# Goose Fair



## rioted (Sep 25, 2009)

I can see the preparations. Who's coming?


----------



## spawnofsatan (Sep 25, 2009)

Yo


----------



## JohnnyOrange (Sep 25, 2009)

Is it next weekend? I might have to. Best way to catch a cold in Nottingham!


----------



## Tacita (Sep 25, 2009)

http://www.nottinghamcity.gov.uk/goosefair/opening.htm

gotta be done


----------



## spawnofsatan (Sep 25, 2009)

I love it how Goose fair coincides with shroom season.


----------



## rioted (Sep 26, 2009)

spawnofsatan said:


> I love it how Goose fair coincides with shroom season.


Many moons ago you could find them on the Forest. And for a few more years in the Arboretum. Now I go to Derbyshire for my Goose enhancing hallucinogens.


----------



## spawnofsatan (Sep 26, 2009)

rioted said:


> Many moons ago you could find them on the Forest. And for a few more years in the Arboretum. Now I go to Derbyshire for my Goose enhancing hallucinogens.

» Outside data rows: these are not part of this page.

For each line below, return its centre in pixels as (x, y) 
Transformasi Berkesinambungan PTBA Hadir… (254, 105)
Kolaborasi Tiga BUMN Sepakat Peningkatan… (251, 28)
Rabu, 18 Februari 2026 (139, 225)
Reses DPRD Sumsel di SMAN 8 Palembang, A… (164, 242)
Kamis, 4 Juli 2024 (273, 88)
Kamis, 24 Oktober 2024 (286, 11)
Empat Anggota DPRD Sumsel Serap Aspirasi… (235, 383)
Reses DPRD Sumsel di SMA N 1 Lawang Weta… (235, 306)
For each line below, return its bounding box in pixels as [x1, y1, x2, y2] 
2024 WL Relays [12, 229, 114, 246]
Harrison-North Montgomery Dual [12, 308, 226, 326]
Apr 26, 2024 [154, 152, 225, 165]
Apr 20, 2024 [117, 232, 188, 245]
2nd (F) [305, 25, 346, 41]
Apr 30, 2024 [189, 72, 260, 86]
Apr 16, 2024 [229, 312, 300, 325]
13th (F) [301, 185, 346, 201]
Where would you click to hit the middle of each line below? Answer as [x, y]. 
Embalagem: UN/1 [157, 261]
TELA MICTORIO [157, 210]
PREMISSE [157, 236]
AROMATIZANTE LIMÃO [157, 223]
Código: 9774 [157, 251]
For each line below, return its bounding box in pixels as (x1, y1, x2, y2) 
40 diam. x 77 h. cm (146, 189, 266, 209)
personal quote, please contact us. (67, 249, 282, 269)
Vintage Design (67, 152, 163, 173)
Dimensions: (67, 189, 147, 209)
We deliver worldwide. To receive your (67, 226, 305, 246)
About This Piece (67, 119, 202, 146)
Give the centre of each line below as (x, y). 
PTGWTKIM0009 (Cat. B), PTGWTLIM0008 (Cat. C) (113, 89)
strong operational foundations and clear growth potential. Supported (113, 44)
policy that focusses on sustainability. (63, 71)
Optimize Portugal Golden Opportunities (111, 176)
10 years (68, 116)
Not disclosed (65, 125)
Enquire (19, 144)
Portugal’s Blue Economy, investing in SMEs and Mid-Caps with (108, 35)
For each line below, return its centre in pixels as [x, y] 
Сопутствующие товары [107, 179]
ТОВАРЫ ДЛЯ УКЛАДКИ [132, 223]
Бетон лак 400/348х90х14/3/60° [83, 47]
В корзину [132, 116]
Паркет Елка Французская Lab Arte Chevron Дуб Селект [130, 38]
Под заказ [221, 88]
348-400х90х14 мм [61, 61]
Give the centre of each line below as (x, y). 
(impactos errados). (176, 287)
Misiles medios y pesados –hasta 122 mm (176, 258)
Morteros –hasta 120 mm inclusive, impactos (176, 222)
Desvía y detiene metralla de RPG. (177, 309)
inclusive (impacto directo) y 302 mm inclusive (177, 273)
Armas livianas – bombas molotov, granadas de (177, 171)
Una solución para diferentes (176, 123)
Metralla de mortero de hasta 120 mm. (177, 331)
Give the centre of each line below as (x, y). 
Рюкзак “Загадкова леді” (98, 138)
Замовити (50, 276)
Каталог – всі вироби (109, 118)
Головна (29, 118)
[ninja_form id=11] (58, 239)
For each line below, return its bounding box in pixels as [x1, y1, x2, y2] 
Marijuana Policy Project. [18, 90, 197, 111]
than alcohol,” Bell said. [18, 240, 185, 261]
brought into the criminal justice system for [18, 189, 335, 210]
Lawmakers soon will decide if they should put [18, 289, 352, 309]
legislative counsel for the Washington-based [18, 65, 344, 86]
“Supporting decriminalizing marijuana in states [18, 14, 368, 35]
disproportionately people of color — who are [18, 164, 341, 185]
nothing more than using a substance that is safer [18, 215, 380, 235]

Me too, Nine ladies used to be good, but that has dried up lately, Arbor Low can produce loads depending on the year.


----------



## Maidmarian (Sep 28, 2009)

rioted said:


> I can see the preparations. Who's coming?



Yep !


----------



## JHE (Oct 8, 2009)

Thank goodness that's over for another year!  I hate the way people use my home as a urinal.  It only happens during Goose Fair.

Why do people like Goose Fair, anyway?  I understand that children like fun fairs, but Goose Fair attracts lots of adults, too.  I can't see the appeal.

In any case, it should be moved.  Wollaton Park would be a better place for it.  There's loads of space there.  That recreation ground at the southern tip of the Meadows, whatever it's called, might be another alternative.


----------



## El Jefe (Oct 9, 2009)

definitely the best China Drum album


----------



## Spion (Oct 9, 2009)

JHE said:


> Thank goodness that's over for another year!  I hate the way people use my home as a urinal.  It only happens during Goose Fair.


Miserable bastard! Where's your community spirit? I hope Muslims shit on your house next year


----------